Due to differences in naming and coding conventions, IPUMS International shapefiles do not include GISJOIN fields that can be used directly to join to IHGIS data tables. You can, however, construct fields that can be used to join data tables to boundaries based on available information.

Joining g1 Tables to Year-specific Boundaries

Create a new field in the shapefile attribute table that concatenates the 2-character country code with the IPUMyyyy (where yyyy is the year) field in the shapefile. For example, for the Austria 1991 dataset, the formula for the new field in QGIS is, concat​('AT',"IPUM1991"). The data table can then be joined based on GISJOIN in the data table and the new field in the shapefile.

Joining g2 Tables to Year-specific Boundaries

There is some inconsistency among datasets for g2 coding conventions. One of the following methods should work.

Method 1: Create a new field in the IHGIS data table that consists of the last 6 digits in the GISJOIN code. Be sure the new field is created as a text field to retain any leading zeroes. For example, for the Austria 1991 dataset, the formula for the new field in QGIS is, right​("GISJOIN", 6). This new field can then be joined to the IPUMyyyy field in the shapefile.

Method 2: Create a new field in the shapefile attribute table that concatenates the 2-character country code, the PARENT field, and the field containing level-specific unit codes. (This final field will have a name based on the name of the geographic level, e.g., for Benin, the g2 level is communes and the name of the field is like COMN1992.) For example, for the Benin 1992 dataset, the formula for the new field in QGIS is, concat​('BJ',"PARENT","COMN1992"). This new field can then be joined to the GISJOIN field in the IHGIS data file.

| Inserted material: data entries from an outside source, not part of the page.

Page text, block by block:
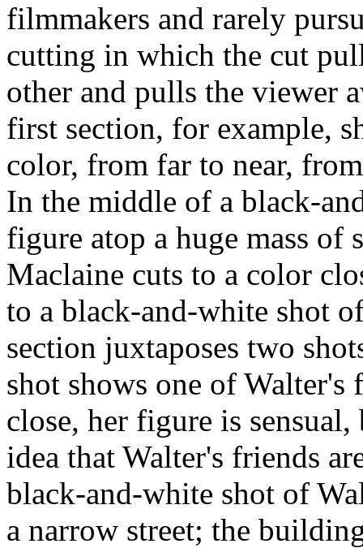
filmmakers and rarely
cutting in which the cut
other and pulls the viewer
first section, for example,
color, from far to near,
In the middle of a black-
figure atop a huge mass of
Maclaine cuts to a color
to a black-and-white shot
section juxtaposes two
shot shows one of
close, her figure is
idea that Walter's friends
black-and-white shot of
a narrow street; the
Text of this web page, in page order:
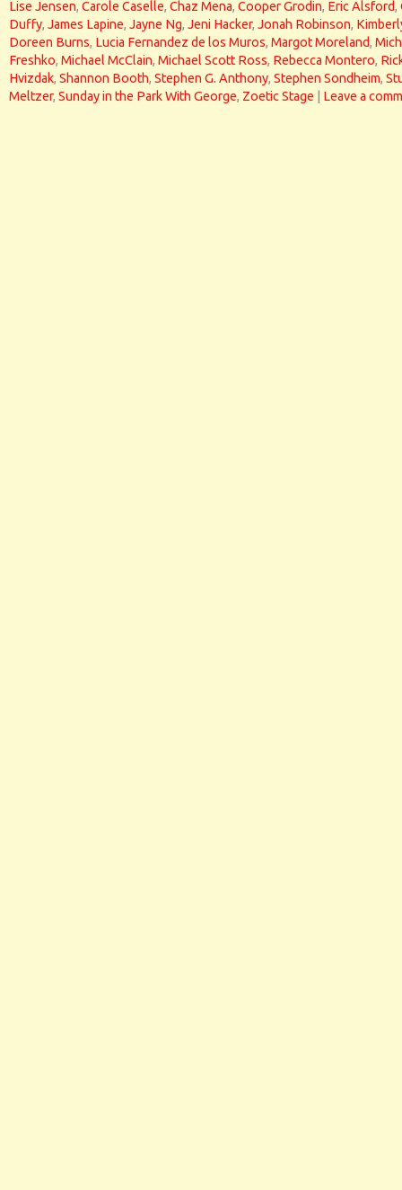
Lise Jensen, Carole Caselle, Chaz Mena, Cooper Grodin, Eric Alsford,
Duffy, James Lapine, Jayne Ng, Jeni Hacker, Jonah Robinson,
Doreen Burns, Lucia Fernandez de los Muros, Margot Moreland,
Freshko, Michael McClain, Michael Scott Ross, Rebecca Montero,
Hvizdak, Shannon Booth, Stephen G. Anthony, Stephen Sondheim,
Meltzer, Sunday in the Park With George, Zoetic Stage Leave a
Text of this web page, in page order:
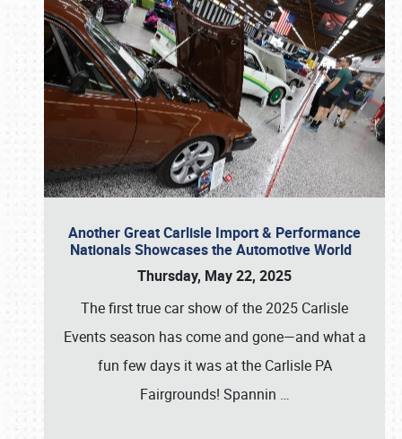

Joining ga or gb Tables to Harmonized Boundaries

Create a new field in the shapefile attribute table that concatenates the 2-character country code with the GEOLEVEL<1/2> field in the shapefile. For example, for the Benin 1992 harmonized 2nd level, the formula in QGIS is, concat​('BJ', "GEOLEVEL2"). The new field can then be joined to the GISJOIN field in the data table.

Note that the tabulated data in IHGIS are based on IPUMS International data as as of September 2018. In some cases, the IHGIS data tables may not align with the current shapefiles. If you encounter such a case, please let us know by emailing [email protected].